PALABRERÍA
Cuento del ébola
Pau Arenós
Coordinador del canal Cata Mayor
Periodista y escritor, con una quincena de libros publicados, entre ellos, novelas y cuentos, y media docena de premios, como el Nacional de Gastronomía. Ha estado al cargo de las revistas 'Dominical' y 'On Barcelona'. Entre las últimas publicaciones, 'Nadar con atunes y otras aventuras gastronómicas que no siempre salen bien' y 'San Elvis, ruega por nosotros. Crónicas de un tiempo irreverente'
PAU ARENÓS
Protocolo. Se llevaron a un vecino sospechoso de tener ébola. El hombre es enfermero y trabaja en una unidad especializada. Dijeron que no sería nada, que lo ingresaban por protocolo. Protocolo, qué palabra más fea y áspera. Protocolo es sinónimo de excusa.
Buzón. "Probablemente no sea nada. Ustedes tranquilos". Más o menos es lo que decía –aunque con la apatía del lenguaje administrativo–, la nota que nos dejaron en los buzones, firmada por la autoridad sanitaria. ¿Aguantó la respiración el repartidor hasta terminar el buzoneo o iba vestido con un traje de astronauta doméstico?
Sangre. Cuando leí el papel con membrete oficial, me puse pálida. Nadie hubiera podido distinguir mi rostro de la carta. Era como si el propio documento contagiase. La carta escupió sangre.
Mascarilla. Telefoneé a mi marido y se lo conté. Lo primero que decidimos –imposible estar calmados, con la cabeza clara– era que había que sacar al niño del bloque. Intenté seguir con mi vida normal, trabajo en casa, soy contable de varias pequeñas empresas. Necesitaba seguir la rutina diaria, visitar clientes, hacer unas compras. ¿Y si me convertía en involuntaria transmisora de la epidemia? ¿Y si por un inoportuno estornudo actuaba como ventilador en una panadería o en el súper o ante uno de mis contratantes? Nunca me perdonaría que el virus saltase de mi boca como una pulga e infectase a conocidos y desconocidos. Pensé en ir a la farmacia para comprar una mascarilla, pero ¿no hubiera sido peor, una autodelación? Cuando veo a orientales con tapabocas, los evito por temor.

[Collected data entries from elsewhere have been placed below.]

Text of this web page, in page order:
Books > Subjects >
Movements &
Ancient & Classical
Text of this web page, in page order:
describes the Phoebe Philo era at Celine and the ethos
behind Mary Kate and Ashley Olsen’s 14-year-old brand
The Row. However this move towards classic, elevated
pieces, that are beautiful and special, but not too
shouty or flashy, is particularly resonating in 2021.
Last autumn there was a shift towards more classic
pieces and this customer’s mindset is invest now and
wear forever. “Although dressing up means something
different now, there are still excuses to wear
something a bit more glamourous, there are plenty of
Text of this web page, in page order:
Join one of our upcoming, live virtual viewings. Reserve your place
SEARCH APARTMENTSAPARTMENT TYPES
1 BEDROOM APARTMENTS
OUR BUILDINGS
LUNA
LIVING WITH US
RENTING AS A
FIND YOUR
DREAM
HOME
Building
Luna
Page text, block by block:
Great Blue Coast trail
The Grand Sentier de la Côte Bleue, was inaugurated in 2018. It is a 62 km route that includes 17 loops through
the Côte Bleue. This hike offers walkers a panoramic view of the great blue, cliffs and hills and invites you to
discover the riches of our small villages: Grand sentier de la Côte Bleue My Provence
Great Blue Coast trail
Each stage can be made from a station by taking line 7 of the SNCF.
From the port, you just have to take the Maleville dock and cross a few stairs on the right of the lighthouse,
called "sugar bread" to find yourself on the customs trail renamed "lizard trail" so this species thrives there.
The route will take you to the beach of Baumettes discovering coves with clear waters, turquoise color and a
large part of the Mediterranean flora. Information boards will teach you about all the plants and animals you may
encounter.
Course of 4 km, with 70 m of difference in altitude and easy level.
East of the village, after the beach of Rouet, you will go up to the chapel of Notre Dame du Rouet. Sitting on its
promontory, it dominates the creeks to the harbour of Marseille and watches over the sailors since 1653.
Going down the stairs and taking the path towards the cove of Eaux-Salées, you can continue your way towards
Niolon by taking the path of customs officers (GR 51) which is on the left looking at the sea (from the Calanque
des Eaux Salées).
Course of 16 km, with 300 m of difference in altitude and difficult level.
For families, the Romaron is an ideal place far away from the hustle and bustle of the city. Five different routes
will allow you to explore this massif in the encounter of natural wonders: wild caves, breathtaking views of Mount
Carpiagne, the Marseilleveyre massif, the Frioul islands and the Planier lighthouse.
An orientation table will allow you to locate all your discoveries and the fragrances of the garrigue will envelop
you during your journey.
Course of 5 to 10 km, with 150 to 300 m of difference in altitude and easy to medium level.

Invisible. He compartido muchas veces el ascensor con el enfermero. Es un hombre agradable, nuestra conversación es de tiempo limitado: dos pisos. ¿Estará infectado el ascensor? ¿Las partículas flotarán en el aire como una amenaza invisible, envolviéndonos? Será mejor que baje a pie, aunque siento que las paredes están enfermas, que supuran el mal. Supongo que el ministerio enviará a un equipo de desinfección. Los imagino como a los que controlan plagas, con sus monos y sus mochilas y esas largas boquillas por la que sale la aspersión.

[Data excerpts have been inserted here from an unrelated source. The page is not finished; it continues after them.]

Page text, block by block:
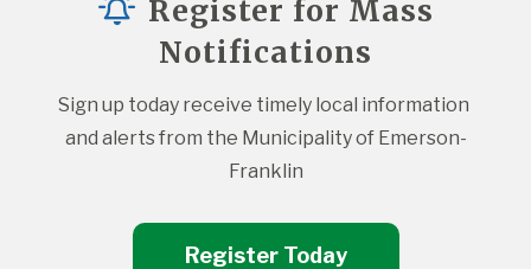
Register for Mass
Notifications
Sign up today receive timely local information
and alerts from the Municipality of Emerson-
Franklin
Register Today
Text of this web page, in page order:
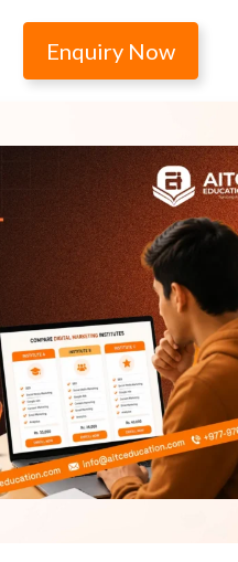
Enquiry Now
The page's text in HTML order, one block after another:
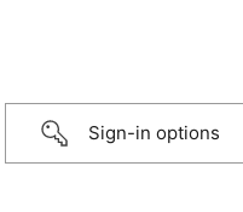
Sign-in options
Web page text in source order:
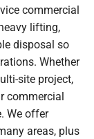
commercial
lifting,
disposal so
Whether
site project,
commercial
We offer
areas, plus
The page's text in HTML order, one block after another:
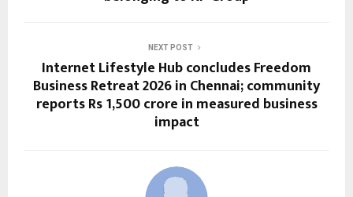
NEXT POST
Internet Lifestyle Hub concludes Freedom
Business Retreat 2026 in Chennai; community
reports Rs 1,500 crore in measured business
impact
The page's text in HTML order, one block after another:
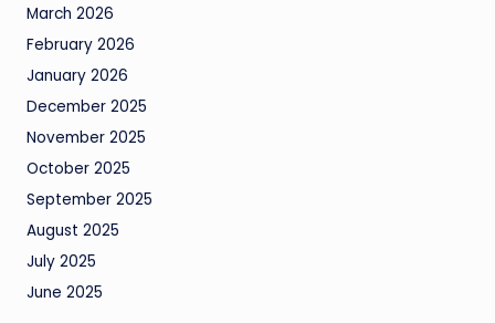
March 2026
February 2026
January 2026
December 2025
November 2025
October 2025
September 2025
August 2025
July 2025
June 2025
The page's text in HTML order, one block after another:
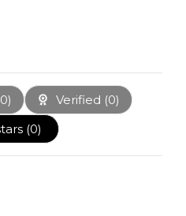
0) Verified (0)
(0)
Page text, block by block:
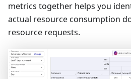
metrics together helps you
actual resource consumption
resource requests.
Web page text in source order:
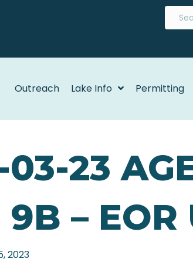
Outreach Lake Info Permitting
23
9B – EOR
2023
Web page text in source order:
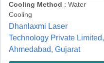
Cooling Method : Water
Cooling
Dhanlaxmi Laser
Technology Private Limited,
Ahmedabad, Gujarat
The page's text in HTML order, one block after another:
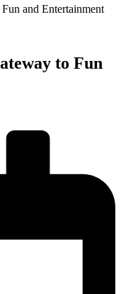
and Entertainment
to Fun
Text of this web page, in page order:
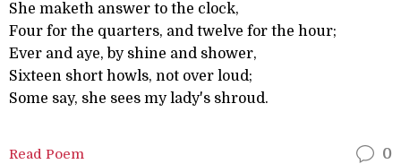
She maketh answer to the clock,
Four for the quarters, and twelve for the hour;
Ever and aye, by shine and shower,
Sixteen short howls, not over loud;
Some say, she sees my lady's shroud.
Read Poem 0
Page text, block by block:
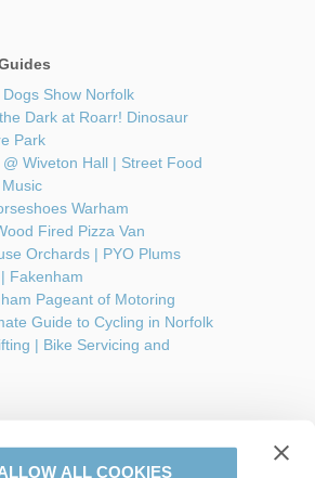
ALL COOKIES
Dogs Show Norfolk
Dark at Roarr! Dinosaur
Park
Wiveton Hall | Street Food
Warham
Fired Pizza Van
Orchards | PYO Plums
Fakenham
Pageant of Motoring
Guide to Cycling in Norfolk
| Bike Servicing and
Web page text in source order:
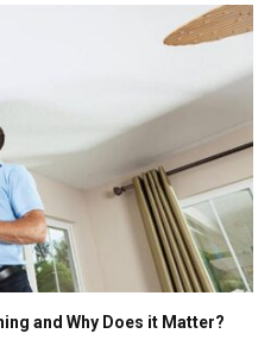
and Why Does it Matter?

Sugestión. ¿Cuándo se manifiestan los síntomas? ¿Tengo la frente caliente? Me duele el estómago. ¿Son auténticas alertas? ¿Es sugestión o el principio de la enfermedad?
Ébola. He telefoneado a mi hermana y se lo he contado. No quería que se enterase por la tele. Ha querido saber cuánto tiempo hacía que había visto al enfermero. ¿Dos, tres días? Le he pedido que fuese a buscar a mi hijo y que se quedase un tiempo en su casa, hasta que todo estuviese más claro. Me ha dicho que no, que no quería exponer a los suyos, que no era seguro, que lo sentía, que lo mejor era que mi hijo estuviera conmigo y con su padre porque era irresponsable exponerse sin razón al ébola. Por el bien de la familia.